Probably not going to be louder, but will have a different sound to it.


----------



## jpalamar (Jul 22, 2008)

Probally won't change much with loudness. Tone will def change alot.


----------



## fillersgto (Aug 2, 2009)

B-ville Goat said:


> Probably not going to be louder, but will have a different sound to it.


ok thanks


----------



## fillersgto (Aug 2, 2009)

jpalamar said:


> Probally won't change much with loudness. Tone will def change alot.


do you think it give more a muscular tone like i said im new with this i appreciate your advice thanks


----------



## jpalamar (Jul 22, 2008)

h pipe is more muscle sounding. x pipe sounds more modern and exotic for lack of a better term. listen to some sound clips of the exhausts on youtube.com


----------



## Poolshark1321 (May 18, 2009)

IMO grabbing a nice set of Kooks 1 3/4 headers is a must before doing a catback exhaust.. you will hear a bigger difference and you will gain way more HP and TQ. I dont mind the way the stock exhaust sounds for now... after I get headers I'm going for Corsa Sport.


----------



## fillersgto (Aug 2, 2009)

should i leave exhaust way it is and take money and do headers cause i do want to add some mods


----------



## jpalamar (Jul 22, 2008)

fillersgto said:


> should i leave exhaust way it is and take money and do headers cause i do want to add some mods


Exhaust doesn't do anything until you are like 500+ hp. Headers with a tune will let you like 25-30 hp. Headers are the first power adder I would do.

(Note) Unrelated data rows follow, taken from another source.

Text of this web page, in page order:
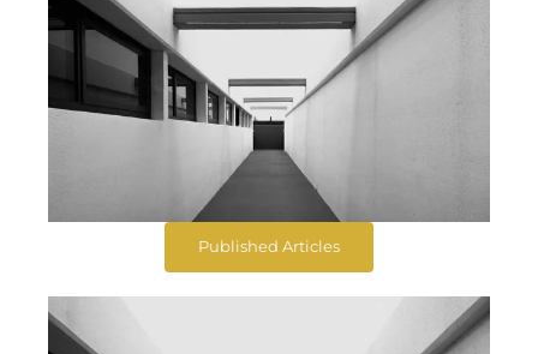
Published Articles
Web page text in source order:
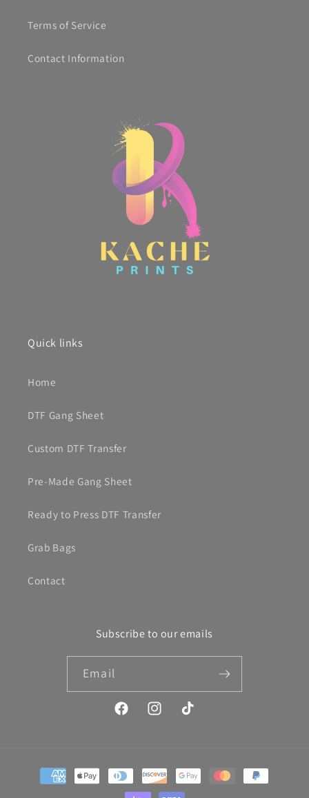
Terms of Service
Contact Information
Quick links
Home
DTF Gang Sheet
Custom DTF Transfer
Pre-Made Gang Sheet
Ready to Press DTF Transfer
Grab Bags
Contact
Subscribe to our emails
Email
FacebookInstagramTikTok
Payment
methods
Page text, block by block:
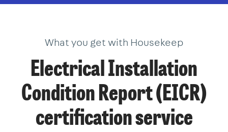
What you get with Housekeep
Electrical Installation
Condition Report (EICR)
certification service
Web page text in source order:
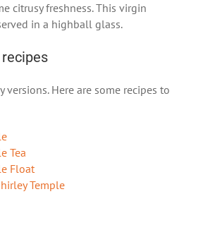
citrusy freshness. This virgin
in a highball glass.
versions. Here are some recipes to
Tea
Float
Temple
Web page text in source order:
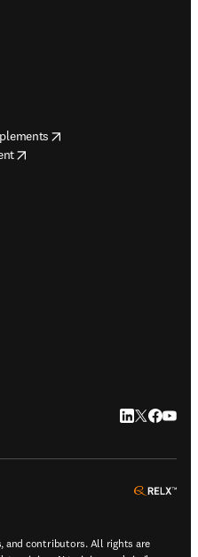
LinkedIn
Twitter
and contributors. All rights are
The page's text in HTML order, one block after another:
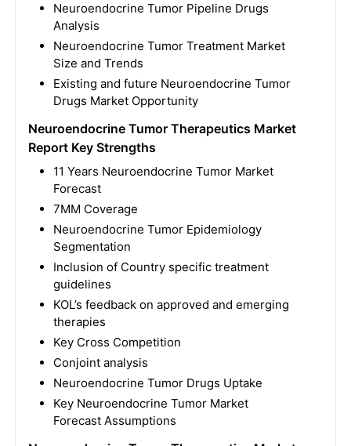
Neuroendocrine Tumor Pipeline Drugs
Analysis
Neuroendocrine Tumor Treatment Market
Size and Trends
Existing and future Neuroendocrine Tumor
Drugs Market Opportunity
Neuroendocrine Tumor Therapeutics Market
Report Key Strengths
11 Years Neuroendocrine Tumor Market
Forecast
7MM Coverage
Neuroendocrine Tumor Epidemiology
Segmentation
Inclusion of Country specific treatment
guidelines
KOL’s feedback on approved and emerging
therapies
Key Cross Competition
Conjoint analysis
Neuroendocrine Tumor Drugs Uptake
Key Neuroendocrine Tumor Market
Forecast Assumptions
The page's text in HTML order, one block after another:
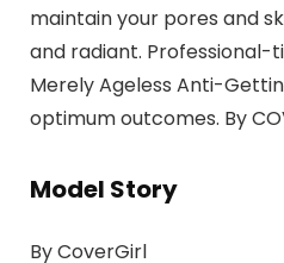
maintain your pores and
and radiant. Professional-
Merely Ageless Anti-
optimum outcomes. By
Model Story
By CoverGirl
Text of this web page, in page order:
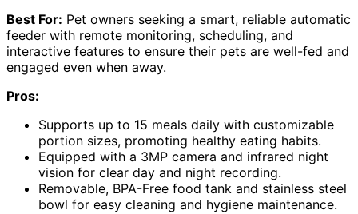
Best For: Pet owners seeking a smart, reliable automatic
feeder with remote monitoring, scheduling, and
interactive features to ensure their pets are well-fed and
engaged even when away.
Pros:
Supports up to 15 meals daily with customizable
portion sizes, promoting healthy eating habits.
Equipped with a 3MP camera and infrared night
vision for clear day and night recording.
Removable, BPA-Free food tank and stainless steel
bowl for easy cleaning and hygiene maintenance.
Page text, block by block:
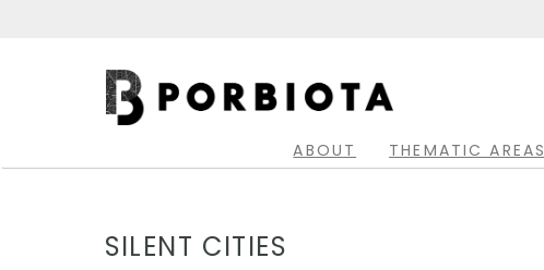
Main
navigation
ABOUT THEMATIC AREAS
SILENT CITIES
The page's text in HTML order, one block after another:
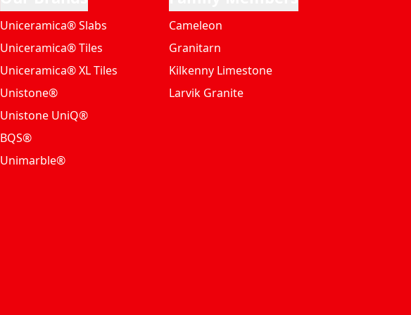
Uniceramica® Slabs
Uniceramica® Tiles
Uniceramica® XL Tiles
Unistone®
Unistone UniQ®
BQS®
Unimarble®
Cameleon
Granitarn
Kilkenny Limestone
Larvik Granite
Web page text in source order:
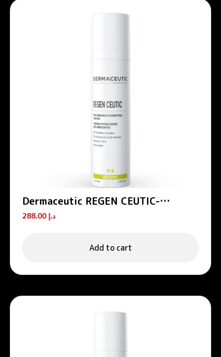
Dermaceutic REGEN CEUTIC-
Nourishing hydrating cream 40 ml
د.إ
Add to cart
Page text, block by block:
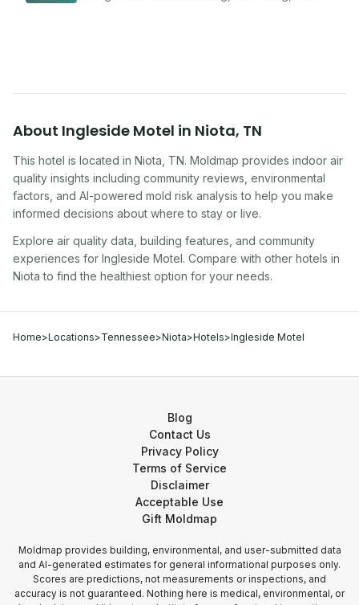
About Ingleside Motel in Niota, TN
This hotel is located in Niota TN. Moldmap provides indoor air
quality insights including community reviews, environmental
factors, and AI-powered mold risk analysis to help you make
informed decisions about where to stay or live.
Explore air quality data, building features, and community
experiences for Ingleside Motel. Compare with other hotels in
Niota to find the healthiest option for your needs.
Home>Locations>Tennessee>Niota>Hotels>Ingleside Motel
Blog
Contact Us
Privacy Policy
Terms of Service
Disclaimer
Acceptable Use
Gift Moldmap
Moldmap provides building, environmental, and user-submitted data
and AI-generated estimates for general informational purposes only.
Scores are predictions, not measurements or inspections, and
accuracy is not guaranteed. Nothing here is medical, environmental, or
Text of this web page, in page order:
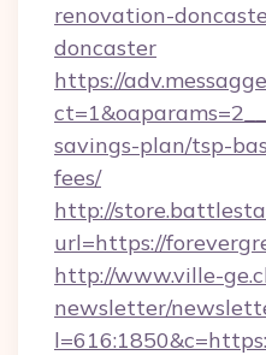
renovation-
doncaster
https://
savings-plan/tsp-
fees/
http://
url=https://
http://www.ville-
newsletter/
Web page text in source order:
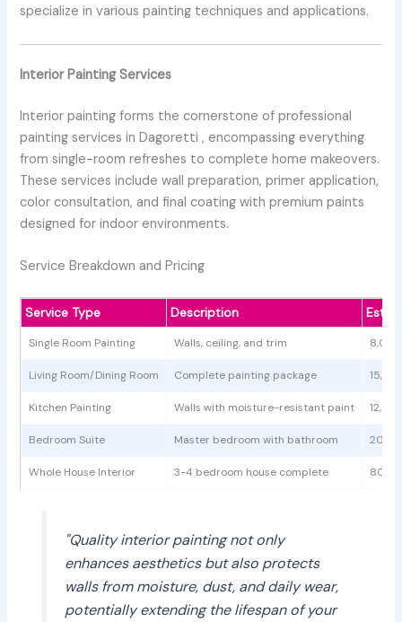
specialize in various painting techniques and applications.
Interior Painting Services
Interior painting forms the cornerstone of professional
painting services in Dagoretti , encompassing everything
from single-room refreshes to complete home makeovers.
These services include wall preparation, primer application,
color consultation, and final coating with premium paints
designed for indoor environments.
Service Breakdown and Pricing
Service Type Description
Single Room Painting Walls, ceiling, and trim
Living Room/Dining Room Complete painting package
Kitchen Painting Walls with moisture-resistant paint
Bedroom Suite Master bedroom with bathroom
Whole House Interior 3-4 bedroom house complete
"Quality interior painting not only
enhances aesthetics but also protects
walls from moisture, dust, and daily wear,
potentially extending the lifespan of your
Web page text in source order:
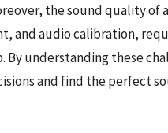
the sound quality of
and audio calibration,
understanding these
and find the perfect
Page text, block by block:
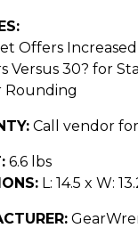
Offers
Versus 30? for
Rounding
Call vendor
6.6 lbs
L: 14.5 x W:
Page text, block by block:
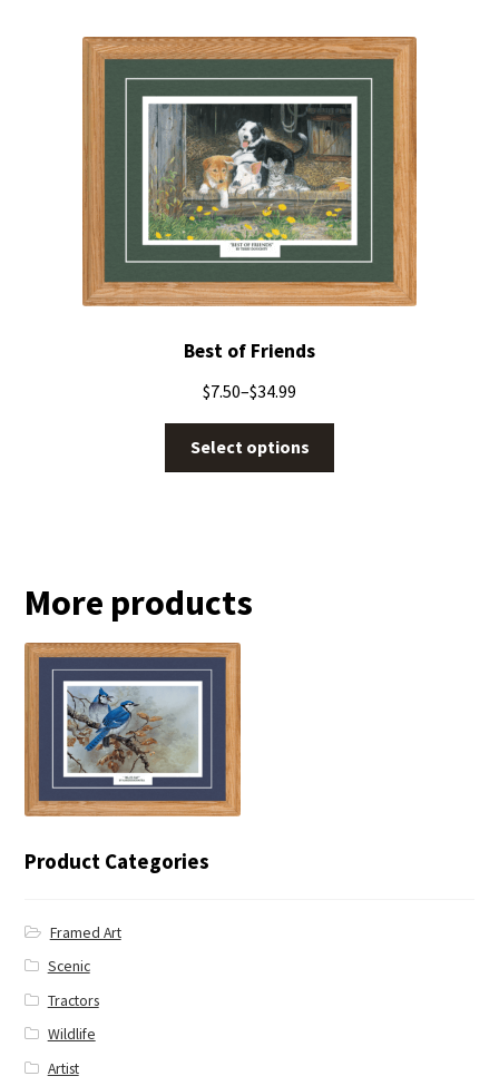
Best of Friends
$7.50–$34.99
Select options
More products
Product Categories
Framed Art
Scenic
Tractors
Wildlife
Artist
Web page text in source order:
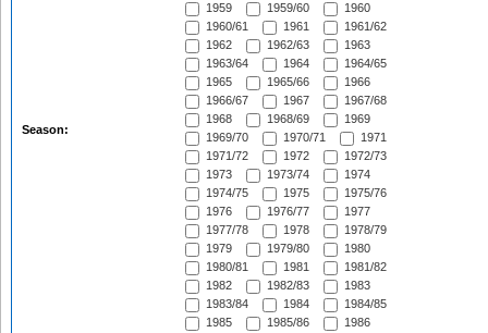
Season:
1959
1959/60
1960
1960/61
1961
1961/62
1962
1962/63
1963
1963/64
1964
1964/65
1965
1965/66
1966
1966/67
1967
1967/68
1968
1968/69
1969
1969/70
1970/71
1971
1971/72
1972
1972/73
1973
1973/74
1974
1974/75
1975
1975/76
1976
1976/77
1977
1977/78
1978
1978/79
1979
1979/80
1980
1980/81
1981
1981/82
1982
1982/83
1983
1983/84
1984
1984/85
1985
1985/86
1986

Other things to look for would be suspension mods. They make a world of difference on our 3800 boat.


----------



## Jcoin (Mar 1, 2008)

If you want to go a cheaper route you could by Pacesetter headers and catback for the price of just a big name cat back system. The pacesetter systen doesn't give you stainless steel and special coating for the headers but the performance is basically the same. I currently have SLP longtubes I picked up used for $700 and the Pace setter cat back for $300 brand new. I think it's a no brainer if you looking for a cheaper option.


----------